Writing Religion: Religious Purpose
in Eighteenth Century Literature

British Society of Eighteenth Century Studies Annual Conference
3rd-5th January 2013, St Hugh’s College Oxford

In reclaiming the eighteenth century as an era of serious engagement with a whole spectrum of religious concerns, recent critics have looked to incorporate both canonical and little-known texts within their new portrayal of eighteenth century society, culture, and literature. As a consequence, our understanding of the period is undoubtedly richer. Yet in pursuit of these examples of religiosity, such scholarship has frequently beaten a retreat from the customary business of literary criticism: attention to the form, tone, language, genre, textuality and voice of eighteenth-century texts.

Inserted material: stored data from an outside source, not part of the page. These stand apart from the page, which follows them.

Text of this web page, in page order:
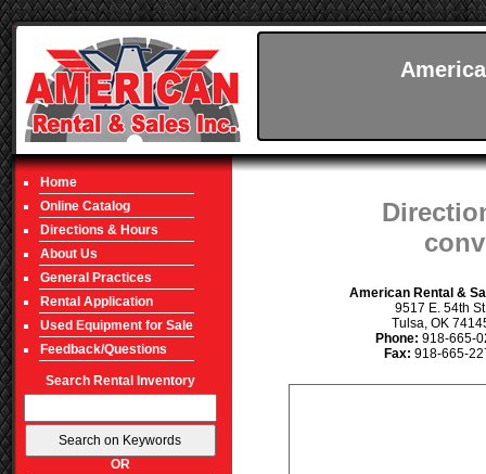
Home
Online Catalog
Directions & Hours
About Us
General Practices
Rental Application
Used Equipment for Sale
Feedback/Questions
Search Rental Inventory
OR
American Rental &
9517 E. 54th
Tulsa, OK
Phone: 918-665-
Fax: 918-665-
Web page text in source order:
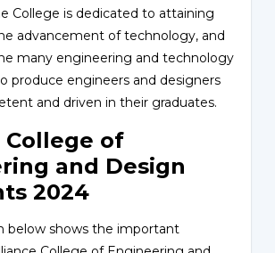
College is dedicated to attaining
advancement of technology, and
many engineering and technology
produce engineers and designers
and driven in their graduates.
College of
and Design
2024
below shows the important
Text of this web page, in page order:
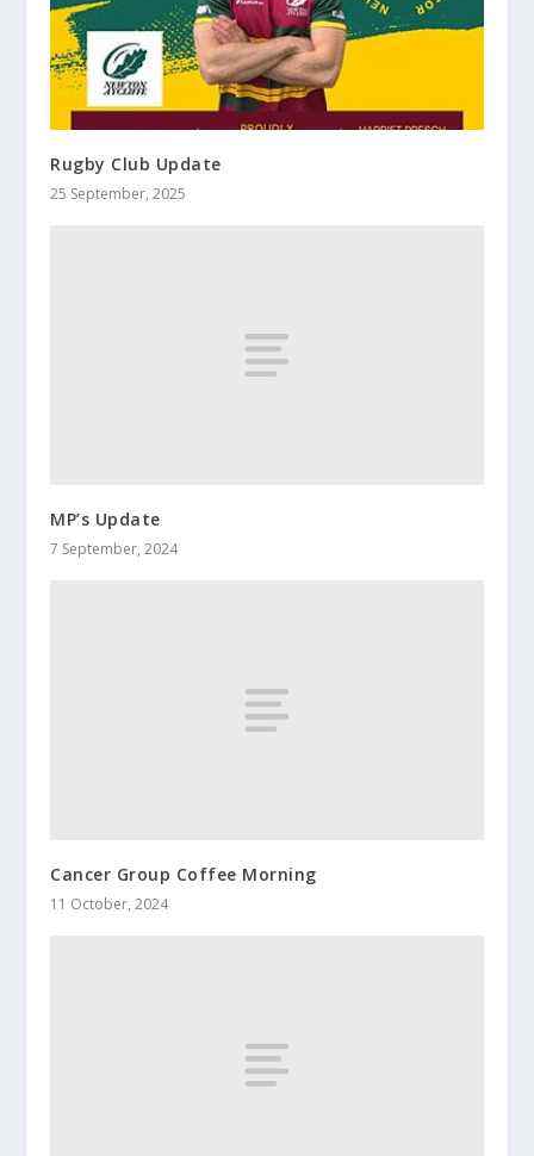
Rugby Club Update
25 September, 2025
MP’s Update
7 September, 2024
Cancer Group Coffee Morning
11 October, 2024
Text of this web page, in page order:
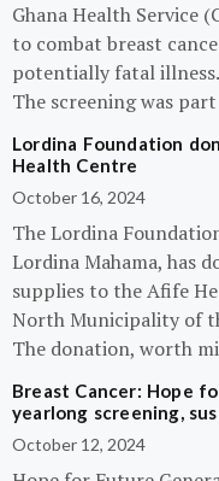
Ghana Health Service
to combat breast
potentially fatal illness.
The screening was
Lordina Foundation
Health Centre
October 16, 2024
The Lordina
Lordina Mahama, has
supplies to the Afife
North Municipality of
The donation, worth
Breast Cancer: Hope
yearlong screening,
October 12, 2024
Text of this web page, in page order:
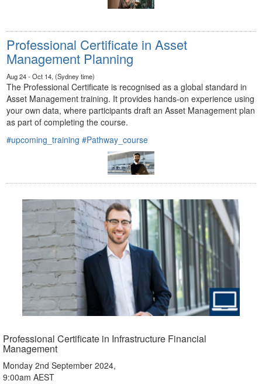
Professional Certificate in Asset
Management Planning
Aug 24 - Oct 14, (Sydney time)
The Professional Certificate is recognised as a global standard in
Asset Management training. It provides hands-on experience using
your own data, where participants draft an Asset Management plan
as part of completing the course.
#upcoming_training #Pathway_course
Professional Certificate in Infrastructure Financial
Management
Monday 2nd September 2024,
9:00am AEST
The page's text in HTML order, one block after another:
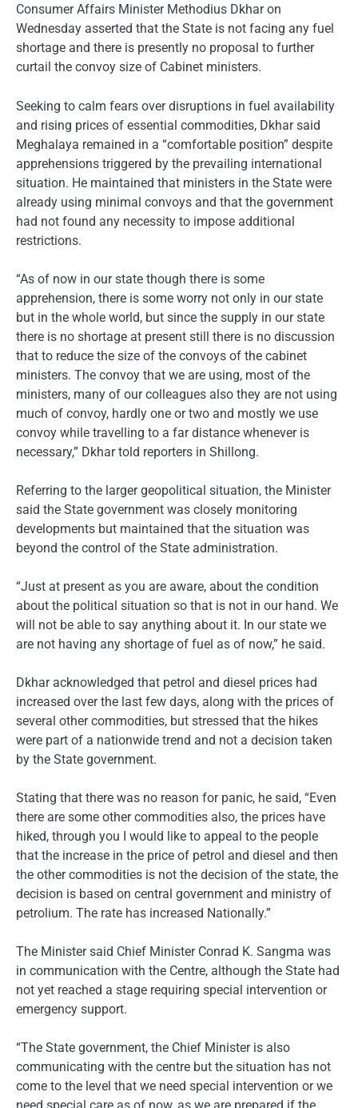
Consumer Affairs Minister Methodius Dkhar on
Wednesday asserted that the State is not facing any fuel
shortage and there is presently no proposal to further
curtail the convoy size of Cabinet ministers.
Seeking to calm fears over disruptions in fuel availability
and rising prices of essential commodities, Dkhar said
Meghalaya remained in a “comfortable position” despite
apprehensions triggered by the prevailing international
situation. He maintained that ministers in the State were
already using minimal convoys and that the government
had not found any necessity to impose additional
restrictions.
“As of now in our state though there is some
apprehension, there is some worry not only in our state
but in the whole world, but since the supply in our state
there is no shortage at present still there is no discussion
that to reduce the size of the convoys of the cabinet
ministers. The convoy that we are using, most of the
ministers, many of our colleagues also they are not using
much of convoy, hardly one or two and mostly we use
convoy while travelling to a far distance whenever is
necessary,” Dkhar told reporters in Shillong.
Referring to the larger geopolitical situation, the Minister
said the State government was closely monitoring
developments but maintained that the situation was
beyond the control of the State administration.
“Just at present as you are aware, about the condition
about the political situation so that is not in our hand. We
will not be able to say anything about it. In our state we
are not having any shortage of fuel as of now,” he said.
Dkhar acknowledged that petrol and diesel prices had
increased over the last few days, along with the prices of
several other commodities, but stressed that the hikes
were part of a nationwide trend and not a decision taken
by the State government.
Stating that there was no reason for panic, he said, “Even
there are some other commodities also, the prices have
hiked, through you I would like to appeal to the people
that the increase in the price of petrol and diesel and then
the other commodities is not the decision of the state, the
decision is based on central government and ministry of
petrolium. The rate has increased Nationally.”
The Minister said Chief Minister Conrad K. Sangma was
in communication with the Centre, although the State had
not yet reached a stage requiring special intervention or
emergency support.
“The State government, the Chief Minister is also
communicating with the centre but the situation has not
come to the level that we need special intervention or we
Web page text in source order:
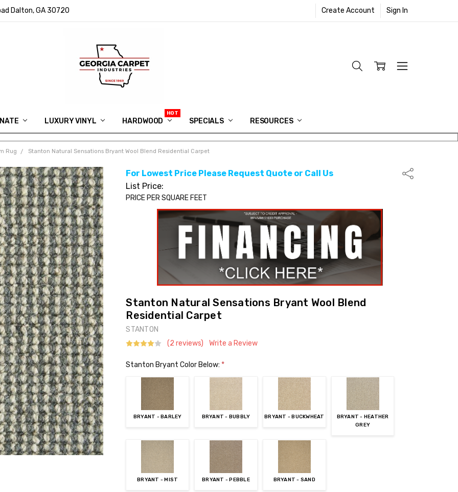
Dalton, GA 30720 Create Account Sign In
LUXURY VINYL HARDWOOD SPECIALS RESOURCES
IN MEMORY OF RYAN VAUGHN
ASK FOR QUOTE
ABOUT US
SHIPPING
GEORGIA CARPET GIVEAWAY
APP DOWNLOAD
REVIEWS
ROOM VISUALIZER
INFORMATION CENTER
SHAW FLOORING
BLOG
FAQ
VIDEO SALES APPOINTMENT
Rug Stanton Natural Sensations Bryant Wool Blend Residential Carpet
For Lowest Price Please Request Quote or Call Us
List Price:
PRICE PER SQUARE FEET
Share
Stanton Natural Sensations Bryant Wool Blend
Residential Carpet
STANTON
(2 reviews)
Write a Review
Stanton Bryant Color Below: *
BRYANT - BARLEY BRYANT - BUBBLY BRYANT - BUCKWHEAT
BRYANT - HEATHER
GREY
BRYANT - MIST BRYANT - PEBBLE BRYANT - SAND
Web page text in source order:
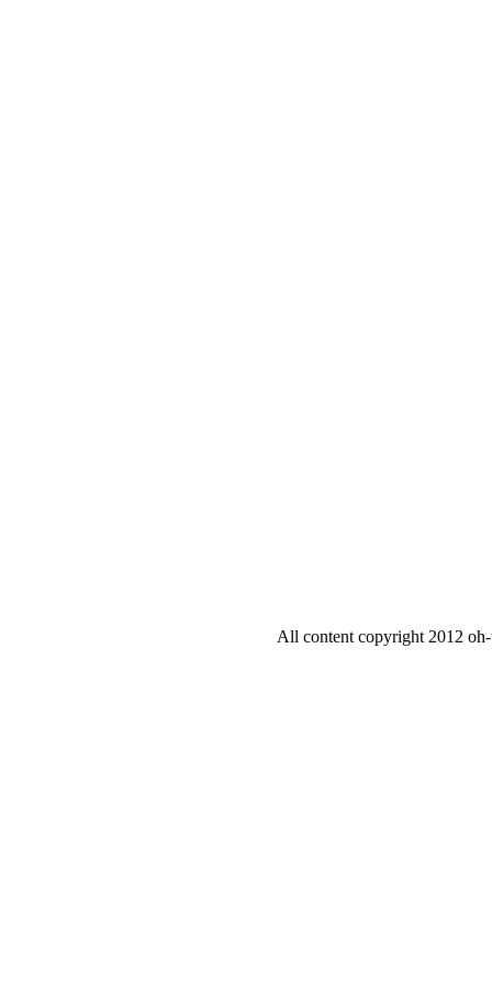
All content copyright 2012
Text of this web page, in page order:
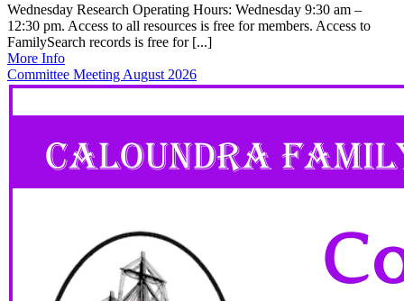
Wednesday Research Operating Hours: Wednesday 9:30 am –
12:30 pm. Access to all resources is free for members. Access to
FamilySearch records is free for [...]
More Info
Committee Meeting August 2026
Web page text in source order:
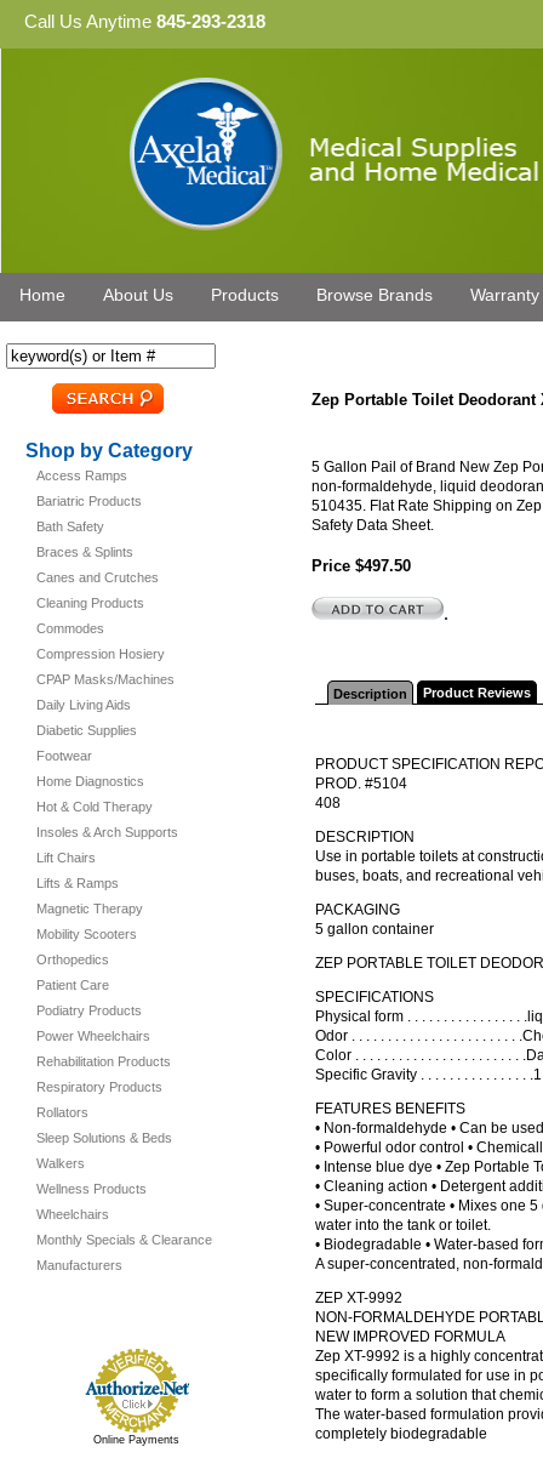
Call Us Anytime 845-293-2318
Home About Us Products Browse Brands Warranty
Shop by Category
Access Ramps
Bariatric Products
Bath Safety
Braces & Splints
Canes and Crutches
Cleaning Products
Commodes
Compression Hosiery
CPAP Masks/Machines
Daily Living Aids
Diabetic Supplies
Footwear
Home Diagnostics
Hot & Cold Therapy
Insoles & Arch Supports
Lift Chairs
Lifts & Ramps
Magnetic Therapy
Mobility Scooters
Orthopedics
Patient Care
Podiatry Products
Power Wheelchairs
Rehabilitation Products
Respiratory Products
Rollators
Sleep Solutions & Beds
Walkers
Wellness Products
Wheelchairs
Monthly Specials & Clearance
Manufacturers
Online Payments
Zep Portable Toilet Deodorant
5 Gallon Pail of Brand New Zep
non-formaldehyde, liquid
510435. Flat Rate Shipping on
Safety Data Sheet.
Price $497.50
.
Description Product Reviews
PRODUCT SPECIFICATION
PROD. #5104
408
DESCRIPTION
Use in portable toilets at
buses, boats, and recreational
PACKAGING
5 gallon container
ZEP PORTABLE TOILET
SPECIFICATIONS
Physical form . . . . . . . . . . . . . . . .
Odor . . . . . . . . . . . . . . . . . . . . . . .
Color . . . . . . . . . . . . . . . . . . . . . . .
Specific Gravity . . . . . . . . . . . . . . .
FEATURES BENEFITS
• Non-formaldehyde • Can be
• Powerful odor control •
• Intense blue dye • Zep Portable
• Cleaning action • Detergent
• Super-concentrate • Mixes one
water into the tank or toilet.
• Biodegradable • Water-based
A super-concentrated, non-
ZEP XT-9992
NON-FORMALDEHYDE
NEW IMPROVED FORMULA
Zep XT-9992 is a highly
specifically formulated for use in
water to form a solution that
The water-based formulation
completely biodegradable
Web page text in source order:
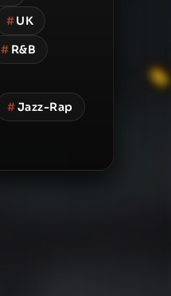
#UK
# R&B
#Jazz-Rap
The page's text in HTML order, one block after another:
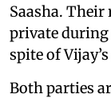
Saasha.
private during
spite of
Both parties
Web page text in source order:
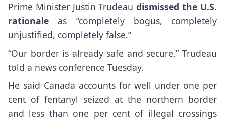
Prime Minister Justin Trudeaudismissed the U.S.
rationale as “completely bogus, completely
unjustified, completely false.”
“Our border is already safe and secure,” Trudeau
told a news conference Tuesday.
He said Canada accounts for well under one per
cent of fentanyl seized at the northern border
and less than one per cent of illegal crossings
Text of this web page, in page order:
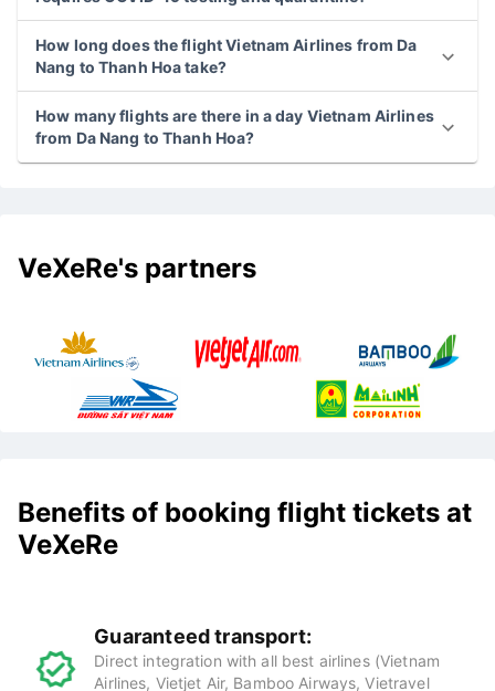
How long does the flight Vietnam Airlines from Da
Nang to Thanh Hoa take?
How many flights are there in a day Vietnam Airlines
from Da Nang to Thanh Hoa?
VeXeRe's partners
Benefits of booking flight tickets at
VeXeRe
Guaranteed transport:
Direct integration with all best airlines (Vietnam
Airlines, Vietjet Air, Bamboo Airways, Vietravel
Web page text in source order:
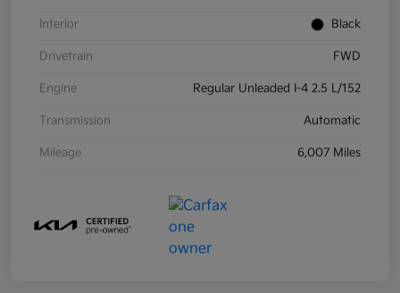
Interior Black
Drivetrain FWD
Engine Regular Unleaded I-4 2.5 L/152
Transmission Automatic
Mileage 6,007 Miles
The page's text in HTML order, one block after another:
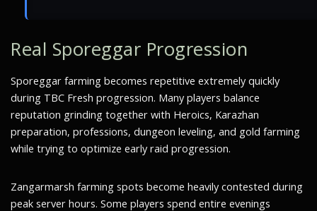
Real Sporeggar Progression
Sporeggar farming becomes repetitive extremely quickly
during TBC Fresh progression. Many players balance
reputation grinding together with Heroics, Karazhan
preparation, professions, dungeon leveling, and gold farming
while trying to optimize early raid progression.
Zangarmarsh farming spots become heavily contested during
peak server hours. Some players spend entire evenings
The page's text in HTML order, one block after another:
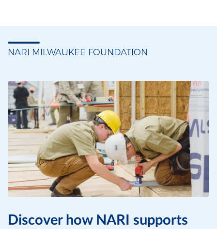
NARI MILWAUKEE FOUNDATION
Discover how NARI supports

This roundtable session therefore encourages participants to ask new questions of eighteenth century texts which might broadly be categorised as ‘religious’ by paying attention to precisely these features. In particular, it seeks to generate discussion of central ‘literary’ significance – authority, intention and purposiveness – as they emerge within the special circumstances and contexts surrounding the creation of religious writing. Furthermore, it hopes to identify points of connection and disjunction between such writing and the wider field of literary production, and to ask: i) what, if anything, makes religious writing unique? And, ii) what can we learn from an investigation of religious writing that might influence our analysis of literary texts more broadly?

Questions we might address include, but are not limited to:

  • How might a sense of religious vocation shape notions of authorship?
  • How can the nature of scriptural and sacred texts be assessed via the vehicles of literary criticism?
  • What is the nature of the relationship between literature and liturgy, and how might liturgy relate to issues of performance?
  • How do eighteenth-century writers validate their religious writing, and on what grounds do they negotiate the internal and external authority of their work?
  • How were religious genres including hymnody, sermon and prayer conceived of in the period? What differentiates them from genres in the secular tradition?
  • Is it possible or beneficial to recuperate close reading and form-based criticism as an alternative to the historicist monopoly over the study of religious literature?
  • What status do scripture and other authoritative texts hold for eighteenth century authors?
  • How do religious writers imagine their readers?
  • How and to what extent are moral and religious educative aims revealed in eighteenth century writing?
  • How might we counter claims that religious writing fails to conform to the ideal of the literary?
  • Does religious writing operate under different criteria with regard to value?
  • Is it anachronistic to employ terms such as ‘religious’ and ‘secular’? Why do we use them and for what ends?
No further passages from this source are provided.